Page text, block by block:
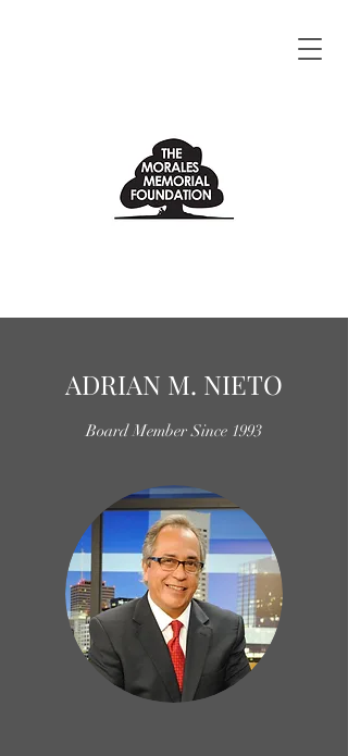
ADRIAN M. NIETO
Board Member Since 1993
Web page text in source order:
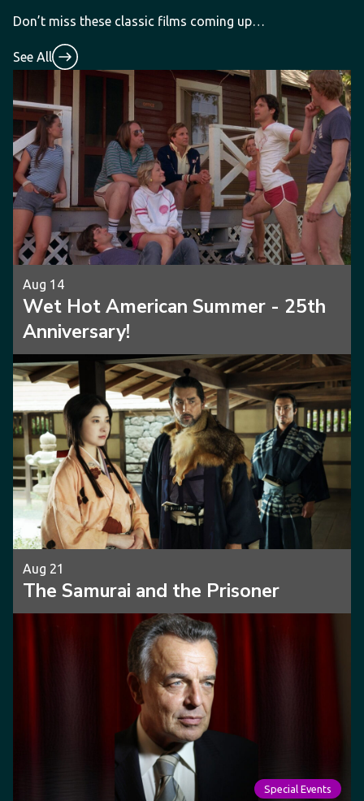
Don’t miss these classic films coming up…
See All
Aug 14
Wet Hot American Summer - 25th
Anniversary!
Aug 21
The Samurai and the Prisoner
Special Events
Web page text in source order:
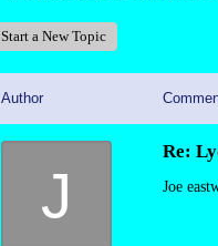
Start a New Topic
Author
J
Re:
Joe
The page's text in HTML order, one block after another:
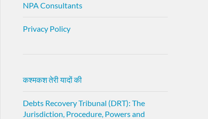
NPA Consultants
Privacy Policy
कश्मकश तेरी यादों की
Debts Recovery Tribunal (DRT): The
Jurisdiction, Procedure, Powers and
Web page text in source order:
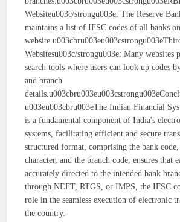
Websiteu003c/strongu003e: The Reserve
maintains a list of IFSC codes of all banks
Websitesu003c/strongu003e: Many websites
search tools where users can look up codes
and branch
u003eu003cbru003eThe Indian Financial
is a fundamental component of India's
systems, facilitating efficient and secure
structured format, comprising the bank code,
character, and the branch code, ensures that
accurately directed to the intended bank
through NEFT, RTGS, or IMPS, the IFSC
role in the seamless execution of electronic
the country.
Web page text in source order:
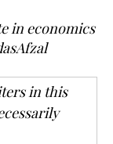
in economics
in this
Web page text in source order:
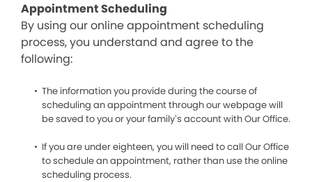
Appointment Scheduling
By using our online appointment scheduling
process, you understand and agree to the
following:
The information you provide during the course of
scheduling an appointment through our webpage will
be saved to you or your family’s account with Our Office.
If you are under eighteen, you will need to call Our Office
to schedule an appointment, rather than use the online
scheduling process.
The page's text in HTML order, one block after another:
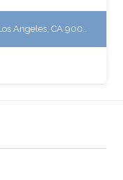
Angeles, CA 90025
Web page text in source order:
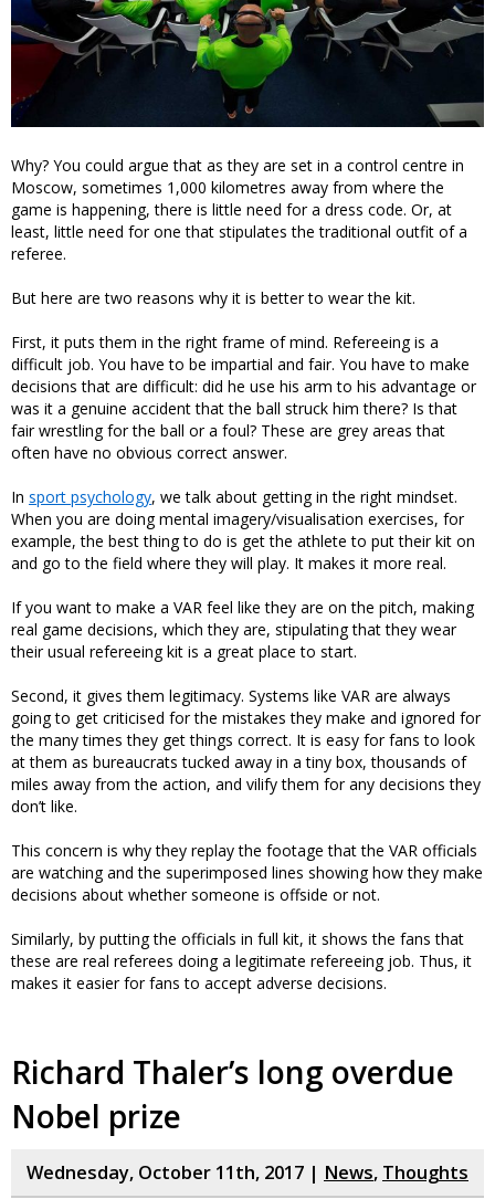
Why? You could argue that as they are set in a control centre in
Moscow, sometimes 1,000 kilometres away from where the
game is happening, there is little need for a dress code. Or, at
least, little need for one that stipulates the traditional outfit of a
referee.
But here are two reasons why it is better to wear the kit.
First, it puts them in the right frame of mind. Refereeing is a
difficult job. You have to be impartial and fair. You have to make
decisions that are difficult: did he use his arm to his advantage or
was it a genuine accident that the ball struck him there? Is that
fair wrestling for the ball or a foul? These are grey areas that
often have no obvious correct answer.
In sport psychology, we talk about getting in the right mindset.
When you are doing mental imagery/visualisation exercises, for
example, the best thing to do is get the athlete to put their kit on
and go to the field where they will play. It makes it more real.
If you want to make a VAR feel like they are on the pitch, making
real game decisions, which they are, stipulating that they wear
their usual refereeing kit is a great place to start.
Second, it gives them legitimacy. Systems like VAR are always
going to get criticised for the mistakes they make and ignored for
the many times they get things correct. It is easy for fans to look
at them as bureaucrats tucked away in a tiny box, thousands of
miles away from the action, and vilify them for any decisions they
don’t like.
This concern is why they replay the footage that the VAR officials
are watching and the superimposed lines showing how they make
decisions about whether someone is offside or not.
Similarly, by putting the officials in full kit, it shows the fans that
these are real referees doing a legitimate refereeing job. Thus, it
makes it easier for fans to accept adverse decisions.
Richard Thaler’s long overdue
Nobel prize
Wednesday, October 11th, 2017 | News, Thoughts

★ ★ ★ ★ ★ ★ ★

> **Task to complete**: Using the records above, repeat exactly the run of lines that starts with the line with "scheduling an appointment" and goes on through the line with "game is happening, there"; omit each picture.

> **Solution for this task**:
scheduling an appointment through our webpage will
be saved to you or your family’s account with Our Office.
If you are under eighteen, you will need to call Our Office
to schedule an appointment, rather than use the online
scheduling process.
The page's text in HTML order, one block after another:
Angeles, CA 90025
Web page text in source order:
Why? You could argue that as they are set in a control centre in
Moscow, sometimes 1,000 kilometres away from where the
game is happening, there is little need for a dress code. Or, at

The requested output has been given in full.